Мы пошли к Морскому Дому, откуда раздавался грозный шум веселья в разгаре.
— А теперь — поспать последний раз под нормальной крышей! — мечтательно сказал Охвен.
Как можно уснуть в таком гаме?
Оказалось, можно. И не только уснуть, но и прекрасно выспаться.
20
Я лежал на мху крохотной полянки между разномастными валунами — побольше и совсем большими. Кроме меня здесь лежала прямая, как стрела, сосна. Она, конечно, стояла, упираясь макушкой в небо, но для меня все предметы казались лежачими, праздными и отдыхающими. А стоять могли только волны.
Когда нас подобрал дракар Торна Веселого, мы уже порядком изнывали от ожидания: рыба предательски не клевала, в лес удалиться было нельзя. Охвен возобновил со мной уроки владения мечом, но мы каждый раз отвлекались: ловили ушами плеск волн под веслами дракара. То у одного, то у другого уши поворачивали голову к воде, пытаясь разобраться: просто волны шумят, или плюхаются весла, удерживаемые крепкими руками. Пожить здесь месяц — так наши слуховые аппараты выросли бы до размеров заячьих. Тогда нас точно бы ни в какую лодку не взяли. Кому нужны (разве что неведомому Мазаю) длинноухие путешественники?

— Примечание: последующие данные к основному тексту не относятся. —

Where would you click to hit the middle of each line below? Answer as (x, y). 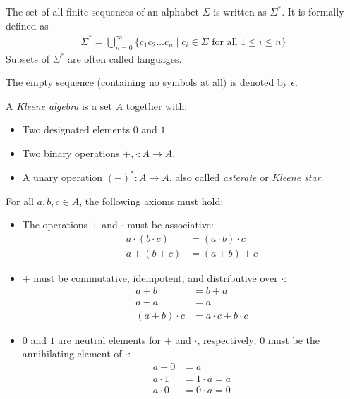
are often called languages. (125, 58)
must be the (294, 339)
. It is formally (313, 11)
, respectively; (227, 339)
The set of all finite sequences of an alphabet (102, 11)
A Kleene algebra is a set (59, 105)
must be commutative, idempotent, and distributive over (156, 277)
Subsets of (28, 58)
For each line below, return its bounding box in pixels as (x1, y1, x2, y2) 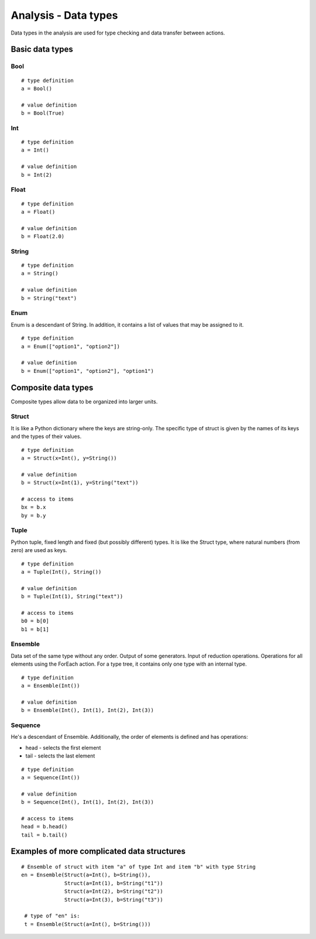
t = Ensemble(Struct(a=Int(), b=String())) (24, 921, 152, 927)
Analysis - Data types (11, 9, 118, 22)
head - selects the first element (25, 744, 101, 751)
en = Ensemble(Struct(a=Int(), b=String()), (21, 872, 152, 878)
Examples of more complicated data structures (11, 847, 186, 856)
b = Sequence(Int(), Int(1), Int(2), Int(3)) (21, 799, 154, 806)
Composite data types (11, 382, 94, 392)
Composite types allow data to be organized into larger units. (11, 398, 158, 405)
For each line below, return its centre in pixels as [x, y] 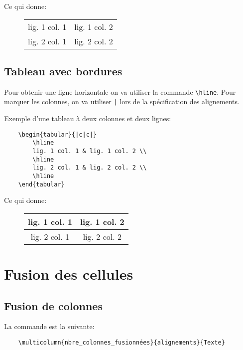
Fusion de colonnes [53, 305]
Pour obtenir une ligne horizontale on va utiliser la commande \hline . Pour [120, 91]
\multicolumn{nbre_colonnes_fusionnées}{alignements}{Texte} [121, 343]
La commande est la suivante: [49, 326]
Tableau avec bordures [63, 71]
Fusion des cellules [69, 274]
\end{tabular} [41, 184]
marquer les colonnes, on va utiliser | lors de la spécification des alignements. [122, 101]
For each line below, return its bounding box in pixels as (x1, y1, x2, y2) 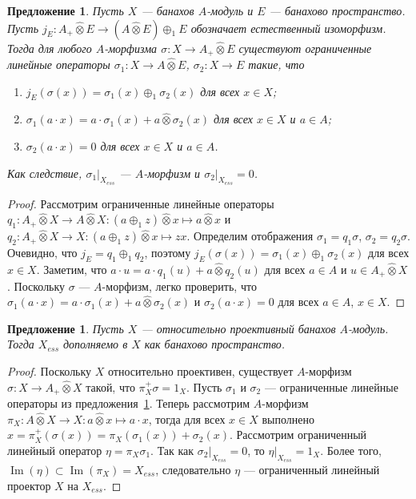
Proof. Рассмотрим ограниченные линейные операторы (7, 195, 274, 211)
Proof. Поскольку (7, 362, 92, 379)
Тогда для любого (7, 39, 92, 56)
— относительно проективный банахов (141, 320, 336, 336)
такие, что (248, 56, 305, 73)
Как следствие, (7, 164, 82, 181)
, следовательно (155, 461, 231, 478)
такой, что (86, 378, 135, 395)

Когда мы, наконец, забрались в дракар и сдали свое оружие на хранение ящику у мачты, то меня живо пристроили к самому кормовому веслу в помощь веселым бородатым викингам. Охвен же, как неспособный грести (одну ногу он не мог сгибать, стало быть, упора для замаха весла не было), был приставлен к кормчему, временами сменяя его на руле.
Следует признаться, что у Охвена новая работа получалась гораздо лучше, чем у меня. Несмотря на кожаные рукавицы, выданными мне на первое время, я быстро обзавелся трудовыми мозолями. Все время выкручивать кисти на весле тоже было непросто: я временами самым безобразным образом сбивался с ритма, доставляя лишние неудобства своим соседям. Те беззлобно меня критиковали: «Мать твою!» и иногда добавляли связки слов ради другие выражения, от которых пролетающие чайки теряли сознание и тонули в пене, поднятой нашим взбрыкнувшим по моей вине веслом. Но это было, как оказалось, не самым страшным в моей участи.